In extract_data.ipynb, you can select which language datas and word-embeddings to download.
- Python 3.7
- Tensorflow 2.3.0
- Numpy
- Regex
- Requests
- Tqdm
- JSON
- The basic architecture involves Embeddings layer, Averaging layer, Feature Extractor Model, Sentiment Classifier Model and Language Detector Model.
- The overall model has two inputs, which are the padded reviews converted to sequences, and the corresponding lengths of the reviews just before padding. The lengths are required for averaging the embeddings throught the averaging layer.
- Input1 : Padded sequences
- Input2 : Actual sequence lengths
- Output1 : Predicted labels/star ratings
- Output2 : Predicted language
- Labels : Actual star ratings (for source language training)
- The Embeddings and Averaging Layers are put as separate model for training purposes.
- The inputs are first passed through this model to convert the padded sequences to embeddings and then average them to produce averaged embeddings (like BOW approach) as outputs.
- This is the base model for feature extraction; during training this base remains the same for both branches. Thus while during sentiment analysis, the weights are updated accoring to averaged labeled reviews, during language classification, it happens with language-labeled data, for which reviews are not a necessity.
- The motive is to somehow take advantage of language detection in sentiment classification through feature extraction.
- Averaged embeddings are given as inputs and the outputs of the final Dense layer are the features we're refering to.
- This is the main objective model; classification/labeling of reviews. The training is done in this repository through source language (English) reviews labeled data.
- The features are given as inputs and the outputs are the label predictions.
- Loss is evaluated as Sparse Categorical Crossentropy loss.
- This model is for the adversarial training. It has been assumed that the model can't be trained on target language due to lack of labeled target reviews data. Thus the features of target language are learned through this model. Therefore, training of this branch of LAN updates the already trained feature extractor weights to adjust for target language features.
- The inputs are same as sentiment classifier, i.e., the features extracted through feature extractor. The outputs are binary labels with +1 representing source and -1 representing target language data, from the output of a tanh layer.

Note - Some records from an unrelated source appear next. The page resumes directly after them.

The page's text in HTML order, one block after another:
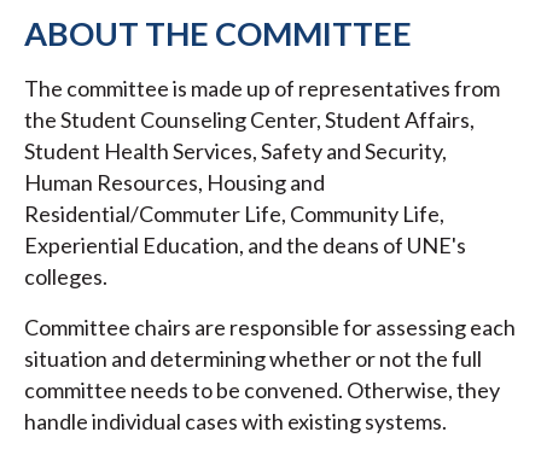
ABOUT THE COMMITTEE
The committee is made up of representatives from
the Student Counseling Center, Student Affairs,
Student Health Services, Safety and Security,
Human Resources, Housing and
Residential/Commuter Life, Community Life,
Experiential Education, and the deans of UNE's
colleges.
Committee chairs are responsible for assessing each
situation and determining whether or not the full
committee needs to be convened. Otherwise, they
handle individual cases with existing systems.
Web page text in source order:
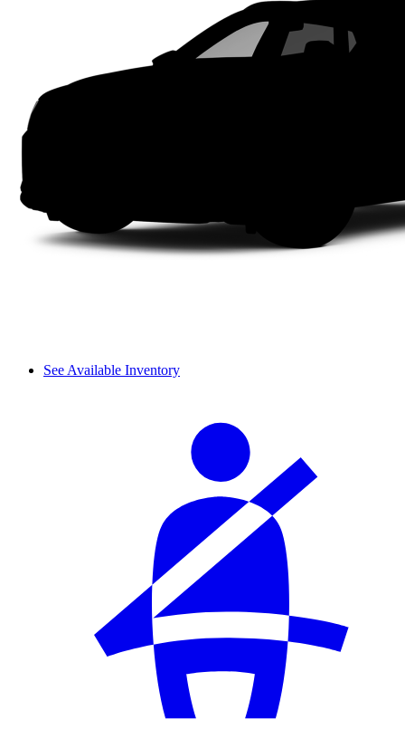
See Available Inventory
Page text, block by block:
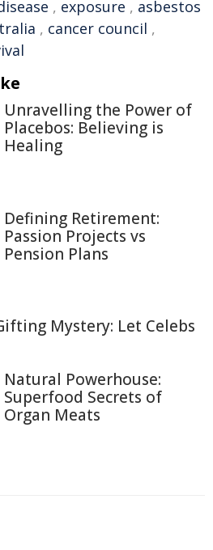
, exposure , asbestos
, cancer council ,
Unravelling the Power of
Placebos: Believing is
Healing
Defining Retirement:
Passion Projects vs
Pension Plans
Mystery: Let Celebs
Natural Powerhouse:
Superfood Secrets of
Organ Meats
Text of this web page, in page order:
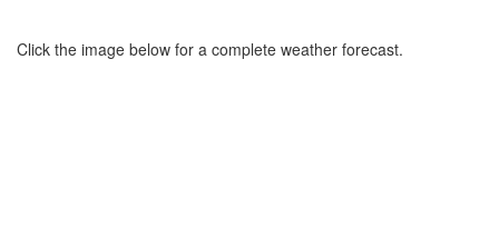
Click the image below for a complete weather forecast.

- The loss is evaluated as Hinge loss.
- During training of this branch, the gradients learnt are reversed (multiplied by -lambda) before updating the model weights. This is done so that the features learnt are invariant-features between the source an target language.
The notebook has been divided in several subsections, so that it can be easily converted for local machine running as well.

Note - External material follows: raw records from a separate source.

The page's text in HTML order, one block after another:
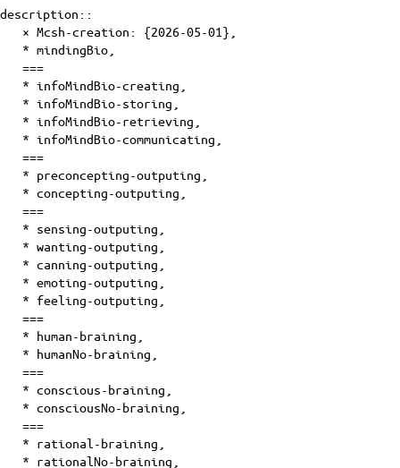
description::
× Mcsh-creation: {2026-05-01},
* mindingBio,
===
* infoMindBio-creating
* infoMindBio-storing
* infoMindBio-retrieving
* infoMindBio-communicating
===
* preconcepting-outputing,
* concepting-outputing,
===
* sensing-outputing,
* wanting-outputing,
* canning-outputing,
* emoting-outputing,
* feeling-outputing,
===
* human-braining,
* humanNo-braining,
===
* conscious-braining,
* consciousNo-braining,
===
* rational-braining,
* rationalNo-braining,
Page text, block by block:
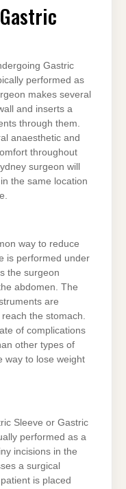
Gastric
performed as
makes several
and inserts a
through them.
anaesthetic and
throughout
surgeon will
the same location
way to reduce
is performed under
the surgeon
abdomen. The
are
the stomach.
of complications
other types of
way to lose weight
Sleeve or Gastric
performed as a
incisions in the
a surgical
is placed
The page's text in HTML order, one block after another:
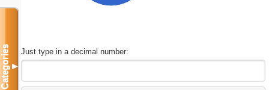
Just type in a decimal number:
Categories▼
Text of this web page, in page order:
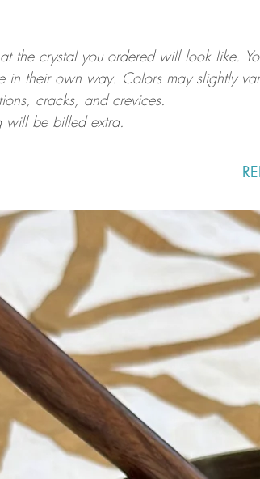
the crystal you ordered will look like.
in their own way. Colors may slightly
cracks, and crevices.
will be billed extra.
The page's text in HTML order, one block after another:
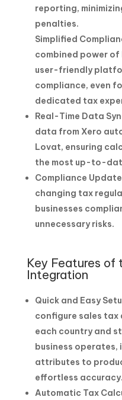
reporting,
penalties.
Simplified
combined power
user-friendly
compliance, even
dedicated tax
Real-Time Data
data from Xero
Lovat, ensuring
the most up-to-
Compliance
changing tax
businesses
unnecessary risks.
Key Features
Integration
Quick and Easy
configure sales tax
each country and
business operates,
attributes to
effortless accuracy.
Automatic Tax
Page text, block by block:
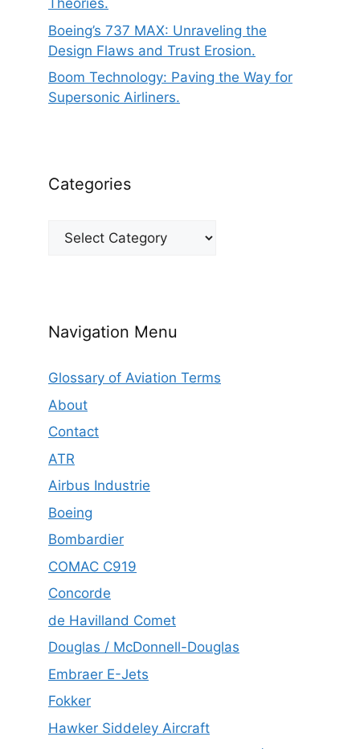
Theories.
Boeing’s 737 MAX: Unraveling the
Design Flaws and Trust Erosion.
Boom Technology: Paving the Way for
Supersonic Airliners.
Categories
Categories
Navigation Menu
Glossary of Aviation Terms
About
Contact
ATR
Airbus Industrie
Boeing
Bombardier
COMAC C919
Concorde
de Havilland Comet
Douglas / McDonnell-Douglas
Embraer E-Jets
Fokker
Hawker Siddeley Aircraft
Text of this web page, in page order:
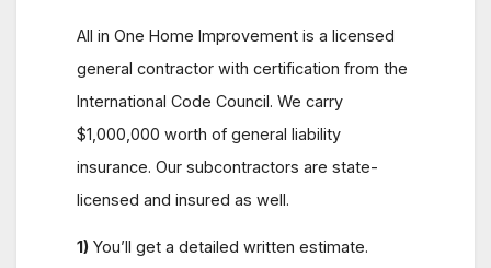
All in One Home Improvement is a licensed
general contractor with certification from the
International Code Council. We carry
$1,000,000 worth of general liability
insurance. Our subcontractors are state-
licensed and insured as well.
1) You’ll get a detailed written estimate.
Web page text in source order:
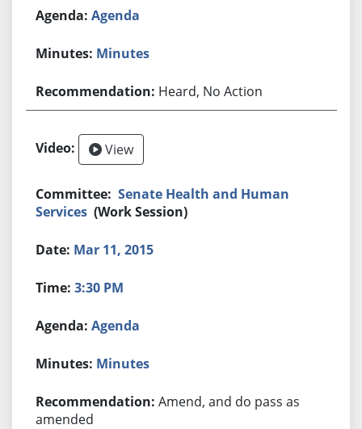
Agenda
Minutes
Heard, No Action
View
Senate Health and Human
Services (Work Session)
Mar 11, 2015
3:30 PM
Agenda
Minutes
Amend, and do pass as
amended
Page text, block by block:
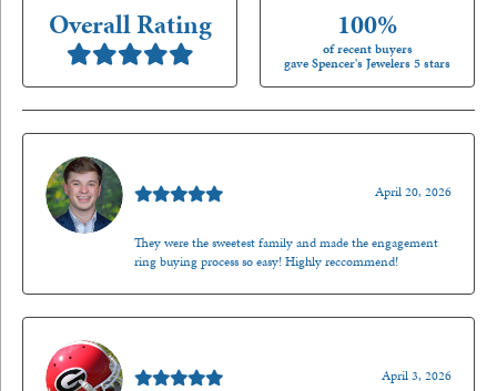
Overall Rating 100%
of recent buyers
gave Spencer's Jewelers 5 stars
April 20, 2026
They were the sweetest family and made the engagement
ring buying process so easy! Highly reccommend!
April 3, 2026
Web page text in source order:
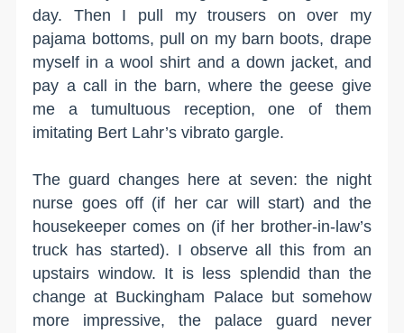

(Only while running the notebook through drive)
Options here refers to the CLI arguments that are passed through sys.argv variable in python. Since The execution through notebook doesn't include CLI arguments, the sys.argv list needs to be explicitly updated. This section also creates necessary folders if they're not already existing.
Some common use and debugging functions are defined here. In higher versions, the saving and loading of models is also defined, which is needed to create checkpoints, as the all the models can't be directly saved and imported; LAN as a whole is saved and loaded and the component models have to be reconfigured from the same only. (This is also another reason for division of feature extractor in two parts).
The Amazon Reviews class definition which reads the downloaded data from the datapath mentioned in Options section.
This section defines the Averaging layer in this version.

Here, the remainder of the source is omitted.